La firme Decca a donné au second « album » de (né à Lima en 1973) le titre du célébrissime air de Nemorino dans l'Élixir d'Amour, « Une furtiva lacrima ».

C'est tout sauf un mauvais choix. Outre qu'il situe le jeune prodige péruvien dans un répertoire connu du plus grand nombre de mélomanes, il le place également dans une hérédité chargée – et donc une concurrence acérée – compte tenu du nombre phénoménal de larmes, furtives et, parfois, bien insistantes, qui se sont volontiers déversées en un siècle d'enregistrements discographiques.

C'est également une excellente référence, peut-être involontaire… à Mozart. L'on sait combien le Salzbourgeois cultiva l'équilibre instable entre rire et affliction. C'est en quelque sorte replacer en musique l'harmonie des contraires voulue par Shakespeare ou Cervantès pour le théâtre ! Beau pied de nez également aux grincheux ex cathedra, vifs ou trépassés, qui aiment – ou ont aimé – à opposer Mozart à Rossini, Bellini et Donizetti.

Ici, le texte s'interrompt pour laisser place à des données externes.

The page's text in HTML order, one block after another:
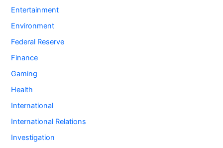
Entertainment
Environment
Federal Reserve
Finance
Gaming
Health
International
International Relations
Investigation

On en salive d'avance, tant l'air de Nemorino, du meilleur Donizetti (presque du Bellini, c'est dire !) ressortit à cette catégorie de mélodies inclassables. Nées et jaillies d'un seul trait pour repartir aussitôt vers l'obscurité ; qui est tout sauf l'oubli. Une sorte de Verdi prati (Haendel, Alcina) du XIX° siècle !

A ce sujet, que l'internaute veuille bien jeter une oreille sur un récital proprement exceptionnel de Flórez, accessible, pour le moment, uniquement sur le Web : http://www.iclassics.com/florez/win/florez.html (configuré pour Windows Media). Au Wigmore Hall de Londres fin 2002, le ténor se lance dans une kyrielle de pièces qui détonnent sur le répertoire bel cantiste stricto sensu. Pas une erreur, pas une faute de goût ! Au cœur, Mozart, encore, avec, plage 4, l'air de concert Misero ! O sogno dans sa version pour piano. Les aficiónados se souviennent du récital privé de Gaveau, en 2001, lorsque Juan Diego leur offrit entre autres un Ridente la calma d'une morbidezza mozartienne à faire rougir la Vienne des années 1950…

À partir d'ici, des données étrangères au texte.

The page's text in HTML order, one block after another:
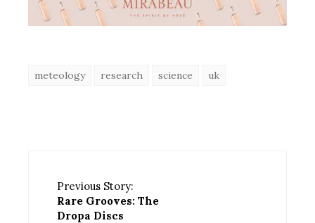
meteology research science uk
Previous Story:
Rare Grooves: The
Dropa Discs

Il n'est pas jusqu'à la grande Renata Tebaldi qui ne plaçât Mozart au sommet de l'apostolat du Chant. Ici, le lecteur s'interroge : que viennent faire ces références à Mozart avec ce disque ? Simple évidence : toutes les caractéristiques de la voix de Flórez le prédisposent à ces deux répertoires. Prévu à Cagliari dans Ferrando, il dut annuler. Qu'importe, les occasions se représenteront ; et celui qui enregistra (CD Decca, avec Bartoli et Dessay) Marzio de Mitridate serait dans Idomeneo un merveilleux Arbace avant d'aborder… le rôle-titre.

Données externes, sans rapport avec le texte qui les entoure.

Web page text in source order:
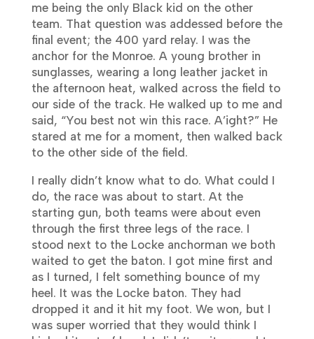
me being the only Black kid on the other
team. That question was addessed before the
final event; the 400 yard relay. I was the
anchor for the Monroe. A young brother in
sunglasses, wearing a long leather jacket in
the afternoon heat, walked across the field to
our side of the track. He walked up to me and
said, “You best not win this race. A’ight?” He
stared at me for a moment, then walked back
to the other side of the field.
I really didn’t know what to do. What could I
do, the race was about to start. At the
starting gun, both teams were about even
through the first three legs of the race. I
stood next to the Locke anchorman we both
waited to get the baton. I got mine first and
as I turned, I felt something bounce of my
heel. It was the Locke baton. They had
dropped it and it hit my foot. We won, but I
was super worried that they would think I

Nicolaï Gedda, et, avec plus de charme et de tenue, le regretté Alfredo Kraus, surent prouver en leur temps la compatibilité entre Don Ottavio et Arturo Talbot (Bellini, I Puritani). Attention, il ne s'agit pas d'escamoter les difficultés terrifiantes imposées à ce dernier, surtout dans « Credeasi misera » au III, mais livre dans le présent CD un « A te, o cara » propre à le faire entrer vivant au Panthéon.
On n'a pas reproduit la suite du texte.